3. Aux termes de l'article L. 223-3 du code de la route : " Lorsque l'intéressé est avisé qu'une des infractions entraînant retrait de points a été relevée à son encontre, il est informé des dispositions de l'article L. 223-2, de l'existence d'un traitement automatisé de ces points et de la possibilité pour lui d'exercer le droit d'accès conformément aux articles L. 225-1 à L. 225-9. / Lorsqu'il est fait application de la procédure de l'amende forfaitaire ou de la procédure de composition pénale, l'auteur de l'infraction est informé que le paiement de l'amende ou l'exécution de la composition pénale entraîne le retrait du nombre de points correspondant à l'infraction reprochée, dont la qualification est dûment portée à sa connaissance ; il est également informé de l'existence d'un traitement automatisé de ces points et de la possibilité pour lui d'exercer le droit d'accès. () ". L'article R. 223-3 de ce code dispose que : " I.- Lors de la constatation d'une infraction entraînant retrait de points, l'auteur de celle-ci est informé qu'il encourt un retrait de points si la réalité de l'infraction est établie dans les conditions définies à l'article L. 223-1. / II.-Il est informé également de l'existence d'un traitement automatisé des retraits et reconstitutions de points et de la possibilité pour lui d'accéder aux informations le concernant. Ces mentions figurent sur le document qui lui est remis ou adressé par le service verbalisateur. Le droit d'accès aux informations ci-dessus mentionnées s'exerce dans les conditions fixées par les articles L. 225-1 à L. 225-9. () ".

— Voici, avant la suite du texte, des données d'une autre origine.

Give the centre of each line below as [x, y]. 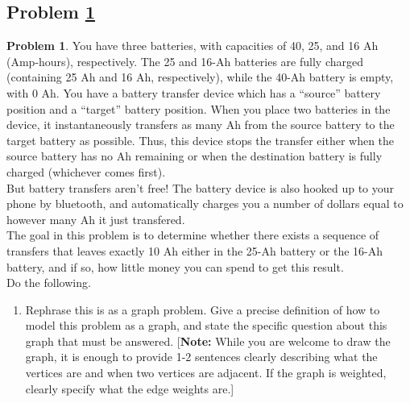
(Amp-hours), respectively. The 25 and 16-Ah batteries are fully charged [185, 61]
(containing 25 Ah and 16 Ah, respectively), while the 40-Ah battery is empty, [200, 77]
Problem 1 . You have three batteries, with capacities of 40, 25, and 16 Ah [193, 46]
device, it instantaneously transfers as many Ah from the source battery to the [201, 125]
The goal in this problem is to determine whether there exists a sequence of [193, 235]
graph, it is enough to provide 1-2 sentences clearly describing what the [201, 357]
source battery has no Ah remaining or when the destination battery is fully [195, 156]
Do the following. [49, 283]
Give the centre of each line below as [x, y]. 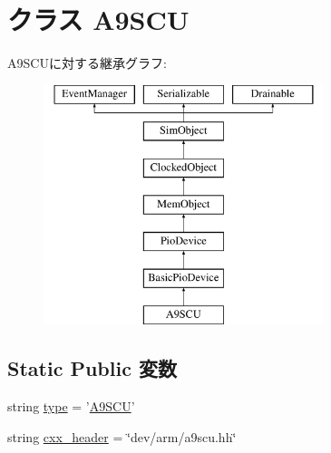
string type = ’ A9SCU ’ [71, 406]
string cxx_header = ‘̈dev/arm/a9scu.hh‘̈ [122, 436]
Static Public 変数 [92, 368]
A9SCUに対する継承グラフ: [87, 63]
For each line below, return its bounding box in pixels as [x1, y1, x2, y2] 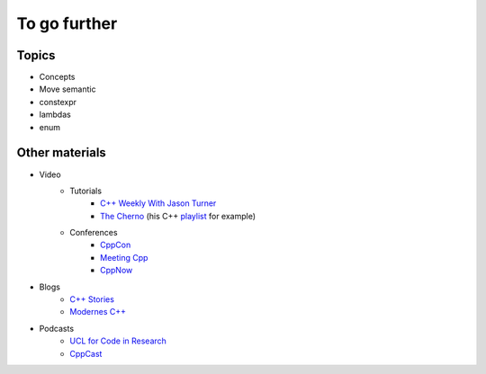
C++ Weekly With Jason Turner [100, 198, 217, 209]
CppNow [100, 265, 133, 276]
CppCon [100, 239, 131, 251]
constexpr [39, 96, 76, 107]
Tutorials [69, 185, 103, 196]
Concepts [39, 72, 76, 83]
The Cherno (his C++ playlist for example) [100, 210, 256, 221]
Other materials [16, 145, 107, 161]
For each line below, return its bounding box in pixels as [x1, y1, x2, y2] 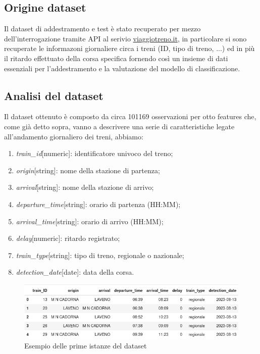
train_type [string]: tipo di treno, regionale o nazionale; [16, 249, 184, 260]
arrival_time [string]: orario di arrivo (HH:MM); [16, 216, 164, 226]
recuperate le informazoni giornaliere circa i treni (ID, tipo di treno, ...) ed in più [4, 43, 255, 54]
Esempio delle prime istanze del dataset [24, 340, 147, 351]
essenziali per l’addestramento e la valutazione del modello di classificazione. [4, 63, 240, 73]
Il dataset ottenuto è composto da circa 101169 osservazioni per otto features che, [4, 111, 256, 122]
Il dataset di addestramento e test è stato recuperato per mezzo [4, 23, 201, 34]
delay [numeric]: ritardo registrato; [16, 233, 120, 243]
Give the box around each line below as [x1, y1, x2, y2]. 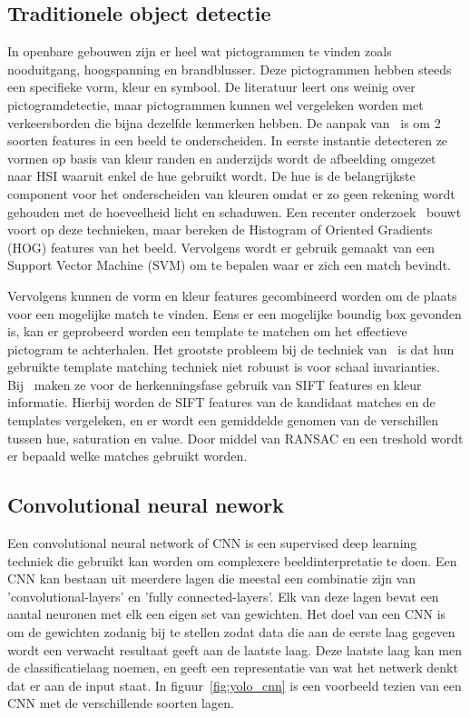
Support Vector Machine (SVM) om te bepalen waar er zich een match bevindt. [7, 255, 451, 274]
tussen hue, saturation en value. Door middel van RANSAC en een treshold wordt [7, 428, 464, 447]
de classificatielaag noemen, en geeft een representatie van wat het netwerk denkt [7, 658, 458, 677]
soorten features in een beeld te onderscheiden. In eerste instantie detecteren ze [7, 131, 448, 150]
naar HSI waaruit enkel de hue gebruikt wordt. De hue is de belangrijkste [7, 166, 416, 185]
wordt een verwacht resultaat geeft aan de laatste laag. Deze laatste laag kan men [7, 640, 462, 659]
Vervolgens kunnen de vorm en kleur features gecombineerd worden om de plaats [7, 285, 457, 304]
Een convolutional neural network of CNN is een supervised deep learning [7, 534, 417, 553]
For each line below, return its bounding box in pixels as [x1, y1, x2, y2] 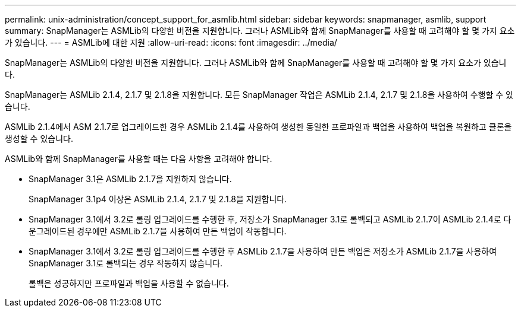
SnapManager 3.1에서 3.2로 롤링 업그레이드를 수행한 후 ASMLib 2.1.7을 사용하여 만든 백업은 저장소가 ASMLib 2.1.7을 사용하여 [29, 246, 497, 256]
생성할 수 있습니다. [5, 133, 73, 144]
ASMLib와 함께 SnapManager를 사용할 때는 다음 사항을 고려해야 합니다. [5, 154, 272, 164]
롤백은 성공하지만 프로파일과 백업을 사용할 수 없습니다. [29, 278, 229, 288]
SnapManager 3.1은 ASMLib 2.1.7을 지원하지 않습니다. [29, 174, 232, 184]
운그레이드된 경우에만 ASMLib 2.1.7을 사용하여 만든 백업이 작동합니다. [29, 226, 287, 236]
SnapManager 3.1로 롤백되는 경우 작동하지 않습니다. [29, 258, 223, 268]
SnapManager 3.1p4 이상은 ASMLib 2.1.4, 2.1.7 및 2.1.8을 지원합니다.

4. La délivrance, au titulaire du permis de conduire à l'encontre duquel est relevée une infraction donnant lieu à retrait de points, de l'information prévue aux articles L. 223-3 et R. 223-3 du code de la route constitue une garantie essentielle donnée à l'auteur de l'infraction pour lui permettre, avant d'en reconnaître la réalité par le paiement d'une amende forfaitaire ou l'exécution d'une composition pénale, d'en mesurer les conséquences sur la validité de son permis et éventuellement d'en contester la réalité devant le juge pénal. Elle revêt le caractère d'une formalité substantielle et conditionne la régularité de la procédure au terme de laquelle le retrait de points est décidé.

S'agissant des infractions commises les 1er mars 2018, 6 septembre 2022 et 24 octobre 2022 :

5. Les dispositions portant application des articles R. 49-1 et R. 49-10 du code de procédure pénale, notamment celles des articles A. 37-15 à A. 37-18 de ce code, prévoient que lorsqu'une contravention soumise à cette procédure est constatée par un procès-verbal dressé avec un appareil électronique sécurisé, sans que l'amende soit payée immédiatement entre les mains de l'agent verbalisateur, il est adressé au contrevenant un avis de contravention, qui comporte une information suffisante au regard des exigences des articles L. 223-3 et R. 223-3 du code de la route.

6. En cas d'infraction entraînant retrait de points constatée postérieurement au 15 avril 2015, tous les appareils électroniques utilisés par les agents verbalisateurs font apparaître sur la page présentée au contrevenant l'ensemble des informations légalement exigées par la loi. Dès lors, pour les infractions constatées à compter de cette date, la mention certifiée par l'agent selon laquelle le contrevenant a refusé d'apposer sa signature sur la page qui lui était présentée établit que ces informations lui ont été délivrées.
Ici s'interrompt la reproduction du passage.